The answer must consist of every line below containing "samples".

[Records from a data collection]
-- -- --

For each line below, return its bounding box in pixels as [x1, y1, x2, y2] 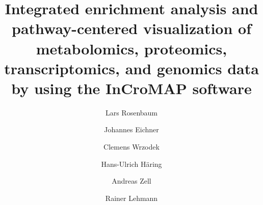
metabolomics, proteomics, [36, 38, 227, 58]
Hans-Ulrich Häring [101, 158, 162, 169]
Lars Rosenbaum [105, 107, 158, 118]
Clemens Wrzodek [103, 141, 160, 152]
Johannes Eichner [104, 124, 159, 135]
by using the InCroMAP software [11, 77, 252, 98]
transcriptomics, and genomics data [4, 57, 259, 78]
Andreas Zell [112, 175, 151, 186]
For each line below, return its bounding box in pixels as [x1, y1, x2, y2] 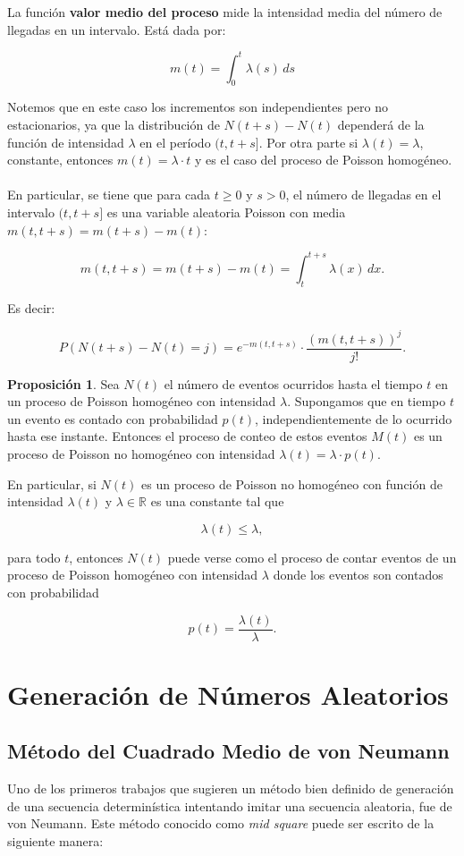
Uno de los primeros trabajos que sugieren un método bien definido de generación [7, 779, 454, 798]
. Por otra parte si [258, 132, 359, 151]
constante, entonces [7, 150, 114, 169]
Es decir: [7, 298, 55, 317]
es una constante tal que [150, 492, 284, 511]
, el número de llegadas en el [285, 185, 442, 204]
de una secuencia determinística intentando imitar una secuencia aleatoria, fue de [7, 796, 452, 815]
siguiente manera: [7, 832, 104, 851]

-- -- --

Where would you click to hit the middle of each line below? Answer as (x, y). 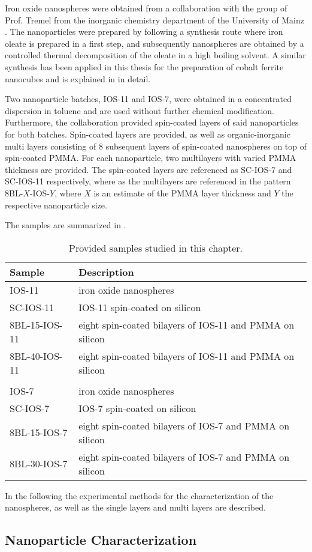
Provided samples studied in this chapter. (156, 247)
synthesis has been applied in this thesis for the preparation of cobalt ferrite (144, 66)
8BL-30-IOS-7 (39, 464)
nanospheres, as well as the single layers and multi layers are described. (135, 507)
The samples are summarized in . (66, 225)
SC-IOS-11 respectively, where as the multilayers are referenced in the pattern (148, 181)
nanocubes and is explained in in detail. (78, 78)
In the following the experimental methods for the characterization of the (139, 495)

-- -- --

Task answer =
Provided samples studied in this chapter. (156, 247)
The samples are summarized in . (66, 225)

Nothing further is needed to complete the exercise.